I call my mother, temporarily euphoric. “Catch a cab, come in, bring Keira!”

They finally give me my little baby boy. He is perfect, just like his sister. My first thought: Oh, he’s so blonde! Hurray!

———————————

That is technically the end. Sadly, it doesn’t go so well for mum. I do not leave the delivery suite for another two hours. I get quite ill. My blood pressure remains high and I vomit. They put it down to all the induction drugs. They have to wheel me upstairs in a wheelchair and that makes m
e nauseous.
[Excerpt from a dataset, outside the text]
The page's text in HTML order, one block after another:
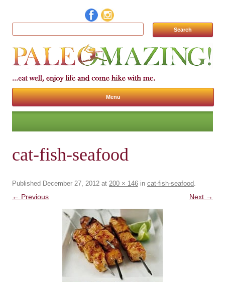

They take the IV drip out and blood spurts everywhere, like a slasher movie. But my boy remains asleep throughout, at peace, and perfect. Six weeks later, at my check-up, Dr. Ob tells me he had to ‘go in after’ Riley.

Huh? I said.

“I had to stick my hand all the way up to dislodge his shoulders. He’s lucky I didn’t break it.”

No, no broken shoulder. But just as the Dr. guessed, he had a cut on his head for two months from where he got jabbed, in-utero. Shaped like the end of a pair of pinking shears.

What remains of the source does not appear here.